Tesco outshines rivals as it proves most resilient to discounters and deflation

Still in demand: Shoppers are splitting time between Tesco and the main supermarkets and smaller players like discounters
Stefan Wermuth/Reuters
Clare Hutchison1 June 2016

Tesco today outshone its supermarket rivals by proving to be the most resilient to the rise of the discounters and falling food prices in the last three months.

In the latest sign that recovery at Britain’s largest supermarket is taking hold, data from Kantar Worldpanel showed Tesco sales fell 1% in the 12 weeks to May 22. That compared with a 1.2% fall at Sainsbury’s, Morrisons’ 2.1% drop and Asda’s dismal 5.1% decline, and came as food prices fell 1.5%.

The news sent Tesco shares up 9p to 166p, Sainsbury’s 4.3p lower to 264.2p and Morrisons down 1.6p to 196.5p.

In April Tesco posted its first quarterly rise in same-store sales for three years and returned to profit following 2015’s record loss. But boss Dave Lewis, who was parachuted in to revive the group in 2014, has warned that Tesco’s turnaround could be rocky due to the “deflationary and uncertain” backdrop.

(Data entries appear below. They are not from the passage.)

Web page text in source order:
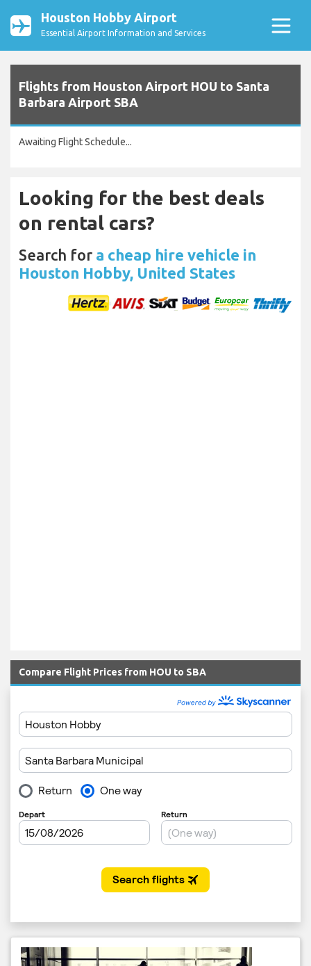
Houston Hobby Airport
Essential Airport Information and Services
Flights from Houston Airport HOU to Santa
Barbara Airport SBA
Awaiting Flight Schedule...
Looking for the best deals
on rental cars?
Search for a cheap hire vehicle in
Houston Hobby, United States
Compare Flight Prices from HOU to SBA

Kantar said Sainsbury’s sales were hit by a move away from multi-buys, while Morrisons was affected by store disposals. Asda, which has invested £1.5 billion in cutting prices, remained under pressure from Aldi and Lidl.

The German firms remained the fastest growing in the sector, with sales up 14.2% and 11.4% respectively, but Kantar said customers were not completely deserting traditional players.

Edward Garner, director at Kantar Worldpanel, said 94% of Aldi and Lidl shoppers still visit one of the four every four weeks.

“However, consumers’ spend is increasingly being shared with other growing outlets which also include Waitrose, the Co-operative and Iceland and average household spend for the big four has dropped by 2.9%,” Garner added.

Waitrose’s market share hit an all-time high of 5.3% as sales grew by 2.1%.